The main research content of this paper is the tracking and detection of pests that cause pine pests using artificial intelligence models. The artificial intelligence (AI) techniques used in this study include the You Only Look Once (YOLOv5s)_Focus+C3 model, the Faster Region-Based Convolutional Neural Networks (Faster R-CNN)_Residual Network 50 (ResNet50) model, the Cascade Region-Based Convolutional Neural Networks (Cascade R-CNN)_ResNet50 model and we compare them with the model that combines the Swin Transformer and Cascade R-CNN models proposed in this study to find the model with the highest accuracy and apply it to detect pine pests. The data available so far are insufficient because the sizes of the pine pests used here are too small.
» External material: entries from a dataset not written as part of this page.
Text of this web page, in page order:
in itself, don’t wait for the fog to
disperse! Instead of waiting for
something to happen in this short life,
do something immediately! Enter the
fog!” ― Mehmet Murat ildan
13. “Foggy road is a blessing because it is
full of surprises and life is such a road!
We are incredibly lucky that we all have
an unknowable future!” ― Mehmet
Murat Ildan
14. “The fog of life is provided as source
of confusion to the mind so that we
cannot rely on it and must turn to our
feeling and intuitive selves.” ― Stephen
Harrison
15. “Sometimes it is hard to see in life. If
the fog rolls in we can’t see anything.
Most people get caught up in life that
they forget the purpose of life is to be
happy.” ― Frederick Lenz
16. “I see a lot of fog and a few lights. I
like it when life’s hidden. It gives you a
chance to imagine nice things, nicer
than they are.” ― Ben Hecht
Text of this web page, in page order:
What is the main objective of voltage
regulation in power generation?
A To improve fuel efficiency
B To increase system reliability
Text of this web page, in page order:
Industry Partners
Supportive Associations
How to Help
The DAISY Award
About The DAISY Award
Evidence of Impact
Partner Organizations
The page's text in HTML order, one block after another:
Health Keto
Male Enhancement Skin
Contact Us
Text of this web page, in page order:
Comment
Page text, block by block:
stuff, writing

Therefore, augmented models such as the Gaussian filter model [8], Flip model [9], Rotation model [10], Multiply model [11], and Cutout model [12] were used to increase the amount of data, and they were used for AI learning.
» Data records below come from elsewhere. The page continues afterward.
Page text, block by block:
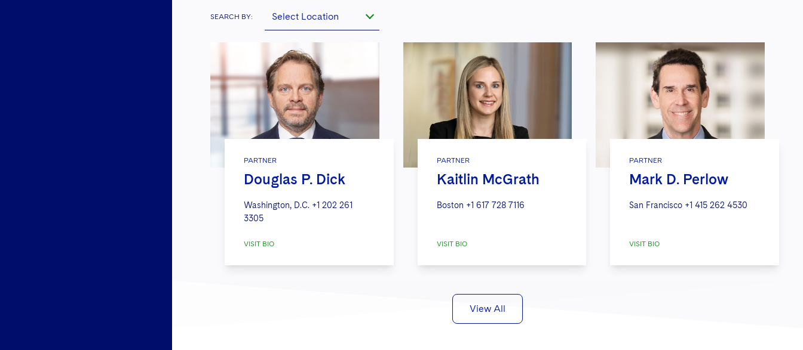
SEARCH BY: Select Location
PARTNER
Douglas P. Dick
Washington, D.C. +1 202 261
3305
VISIT BIO
PARTNER
Kaitlin McGrath
Boston +1 617 728 7116
VISIT BIO
PARTNER
Mark D. Perlow
San Francisco +1 415 262 4530
VISIT BIO
View All
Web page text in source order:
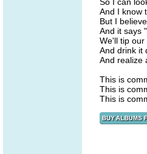
And I know
But I
And it says
We'll tip
And drink it
And realize
This is
This is
This is
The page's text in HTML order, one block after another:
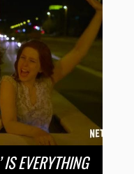
IS EVERYTHING
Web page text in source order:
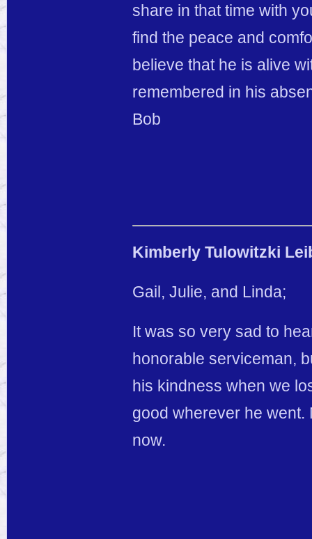
share in that time with
find the peace and
believe that he is alive
remembered in his
Bob
Kimberly Tulowitzki
Gail, Julie, and Linda;
It was so very sad to
honorable serviceman,
his kindness when we
good wherever he
now.
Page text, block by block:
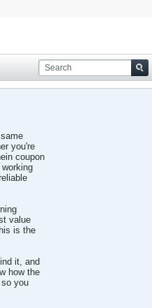
you're
coupon
value
is the
it, and
how the
you
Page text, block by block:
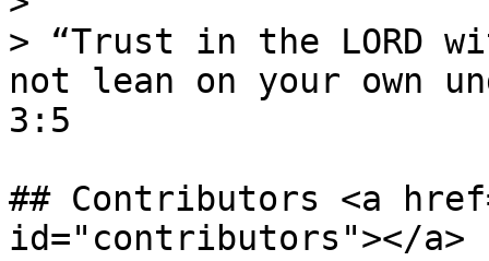
> “Trust in the LORD
not lean on your own
3:5
## Contributors <a
id="contributors"></a>
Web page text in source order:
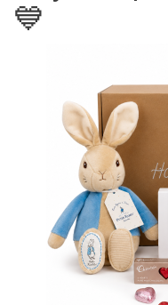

The purpose of this study was to achieve a better result in detecting some small pest targets or some obscured disease targets by using the target detection model based on the Swin Transformer feature extraction network with a small amount of original sample data.

In this paper, we try to establish a linear relationship between the samples using image-processing-based data augmentation techniques and improve model safety.
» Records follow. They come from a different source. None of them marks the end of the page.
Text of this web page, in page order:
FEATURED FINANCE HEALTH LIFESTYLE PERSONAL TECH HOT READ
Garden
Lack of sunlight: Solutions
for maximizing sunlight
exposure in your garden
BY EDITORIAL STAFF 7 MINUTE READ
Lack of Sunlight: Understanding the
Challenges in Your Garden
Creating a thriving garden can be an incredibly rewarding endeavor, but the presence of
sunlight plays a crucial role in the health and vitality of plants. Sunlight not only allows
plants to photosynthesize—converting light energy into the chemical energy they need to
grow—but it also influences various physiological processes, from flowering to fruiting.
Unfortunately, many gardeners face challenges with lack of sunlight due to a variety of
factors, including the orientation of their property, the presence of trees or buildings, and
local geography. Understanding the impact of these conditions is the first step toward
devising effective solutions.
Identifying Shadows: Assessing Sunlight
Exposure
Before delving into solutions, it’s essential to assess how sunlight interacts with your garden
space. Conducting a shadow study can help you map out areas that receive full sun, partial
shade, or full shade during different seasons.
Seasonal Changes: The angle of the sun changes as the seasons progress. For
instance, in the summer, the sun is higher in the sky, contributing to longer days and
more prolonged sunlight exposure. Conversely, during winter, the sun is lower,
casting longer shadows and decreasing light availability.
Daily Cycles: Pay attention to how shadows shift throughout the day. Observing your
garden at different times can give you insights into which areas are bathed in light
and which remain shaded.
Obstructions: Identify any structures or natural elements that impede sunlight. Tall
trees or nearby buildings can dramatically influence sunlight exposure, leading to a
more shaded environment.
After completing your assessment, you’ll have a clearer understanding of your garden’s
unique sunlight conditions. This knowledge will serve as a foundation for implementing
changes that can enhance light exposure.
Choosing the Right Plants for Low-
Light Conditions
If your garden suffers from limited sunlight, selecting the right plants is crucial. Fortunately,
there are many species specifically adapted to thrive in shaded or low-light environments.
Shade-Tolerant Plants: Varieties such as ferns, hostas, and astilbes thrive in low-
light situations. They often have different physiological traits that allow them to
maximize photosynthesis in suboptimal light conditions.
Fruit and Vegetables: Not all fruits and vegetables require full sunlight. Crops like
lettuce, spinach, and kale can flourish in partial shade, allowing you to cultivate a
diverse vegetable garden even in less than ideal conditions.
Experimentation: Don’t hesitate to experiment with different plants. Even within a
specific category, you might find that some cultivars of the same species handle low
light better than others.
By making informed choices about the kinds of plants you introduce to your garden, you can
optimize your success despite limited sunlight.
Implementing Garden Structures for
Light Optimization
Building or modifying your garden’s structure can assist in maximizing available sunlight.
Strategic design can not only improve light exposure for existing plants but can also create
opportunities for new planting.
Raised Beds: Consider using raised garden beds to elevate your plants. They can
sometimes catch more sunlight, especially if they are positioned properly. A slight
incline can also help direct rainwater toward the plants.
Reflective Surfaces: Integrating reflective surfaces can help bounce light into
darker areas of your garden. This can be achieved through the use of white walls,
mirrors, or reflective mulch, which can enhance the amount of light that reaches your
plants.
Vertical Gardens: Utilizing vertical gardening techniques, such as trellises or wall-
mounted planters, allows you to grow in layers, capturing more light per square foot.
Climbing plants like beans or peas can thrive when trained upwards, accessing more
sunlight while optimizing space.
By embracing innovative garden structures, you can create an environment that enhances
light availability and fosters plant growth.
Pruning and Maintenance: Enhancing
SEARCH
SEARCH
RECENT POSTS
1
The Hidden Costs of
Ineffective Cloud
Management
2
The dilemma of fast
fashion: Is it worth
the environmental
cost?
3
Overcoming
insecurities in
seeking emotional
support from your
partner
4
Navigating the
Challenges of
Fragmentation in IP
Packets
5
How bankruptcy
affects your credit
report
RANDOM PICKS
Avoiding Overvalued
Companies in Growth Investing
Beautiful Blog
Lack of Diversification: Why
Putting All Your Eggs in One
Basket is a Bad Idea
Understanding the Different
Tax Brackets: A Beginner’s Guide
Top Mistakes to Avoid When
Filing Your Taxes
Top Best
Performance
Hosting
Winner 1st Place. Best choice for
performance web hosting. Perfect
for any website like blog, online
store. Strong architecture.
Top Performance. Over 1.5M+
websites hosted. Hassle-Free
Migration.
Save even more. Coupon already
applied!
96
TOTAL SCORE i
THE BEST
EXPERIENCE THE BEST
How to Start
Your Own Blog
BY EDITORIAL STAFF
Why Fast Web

This paper is organized as follows: Section 2 describes the structure of the model proposed in this study; Section 3 describes the configuration of the whole system to be studied; Section 4 describes the experimental results; and finally, Section 5 discusses the conclusion of this paper.

2. Research Model

The artificial intelligence models applied in this study are the YOLOv5s (You Only Look Once v5s) model [13], the Faster R-CNN (Faster Region-Based Convolutional Neuron Networks) model [14], the Cascade R-CNN (Cascade Region-Based Convolutional Neural Network) model [15], and the Swin Transformer model [16], all of which were analyzed.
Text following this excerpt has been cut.